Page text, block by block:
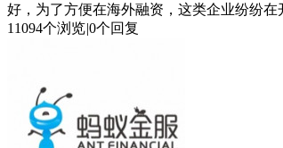
好，为了方便在海外融资，这类企业纷纷
11094个浏览|0个回复
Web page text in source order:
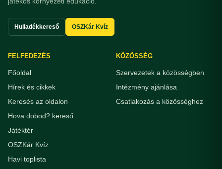
Hulladékkereső OSZKár Kvíz
FELFEDEZÉS
Főoldal
Hírek és cikkek
Keresés az oldalon
Hova dobod? kereső
Játéktér
OSZKár Kvíz
Havi toplista
KÖZÖSSÉG
Szervezetek a közösségben
Intézmény ajánlása
Csatlakozás a közösséghez
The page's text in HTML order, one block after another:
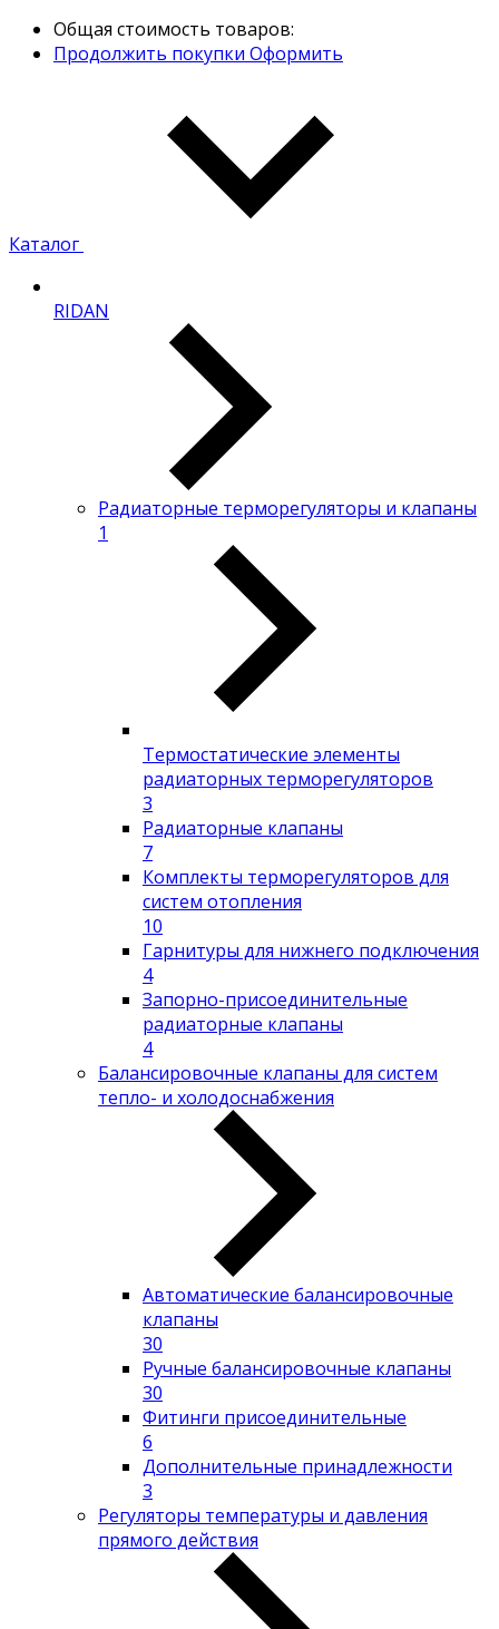
Общая стоимость товаров:
Продолжить покупки Оформить
Каталог
RIDAN
Радиаторные терморегуляторы и клапаны
1
Термостатические элементы
радиаторных терморегуляторов
3
Радиаторные клапаны
7
Комплекты терморегуляторов для
систем отопления
10
Гарнитуры для нижнего подключения
4
Запорно-присоединительные
радиаторные клапаны
4
Балансировочные клапаны для систем
тепло- и холодоснабжения
Автоматические балансировочные
клапаны
30
Ручные балансировочные клапаны
30
Фитинги присоединительные
6
Дополнительные принадлежности
3
Регуляторы температуры и давления
прямого действия

::::

Transcribe all of the material exactly, leaving out whatever pictures it contains.

• Answer for the task:
Page text, block by block:
好，为了方便在海外融资，这类企业纷纷
11094个浏览|0个回复
Web page text in source order:
Hulladékkereső OSZKár Kvíz
FELFEDEZÉS
Főoldal
Hírek és cikkek
Keresés az oldalon
Hova dobod? kereső
Játéktér
OSZKár Kvíz
Havi toplista
KÖZÖSSÉG
Szervezetek a közösségben
Intézmény ajánlása
Csatlakozás a közösséghez
The page's text in HTML order, one block after another:
Общая стоимость товаров:
Продолжить покупки Оформить
Каталог
RIDAN
Радиаторные терморегуляторы и клапаны
1
Термостатические элементы
радиаторных терморегуляторов
3
Радиаторные клапаны
7
Комплекты терморегуляторов для
систем отопления
10
Гарнитуры для нижнего подключения
4
Запорно-присоединительные
радиаторные клапаны
4
Балансировочные клапаны для систем
тепло- и холодоснабжения
Автоматические балансировочные
клапаны
30
Ручные балансировочные клапаны
30
Фитинги присоединительные
6
Дополнительные принадлежности
3
Регуляторы температуры и давления
прямого действия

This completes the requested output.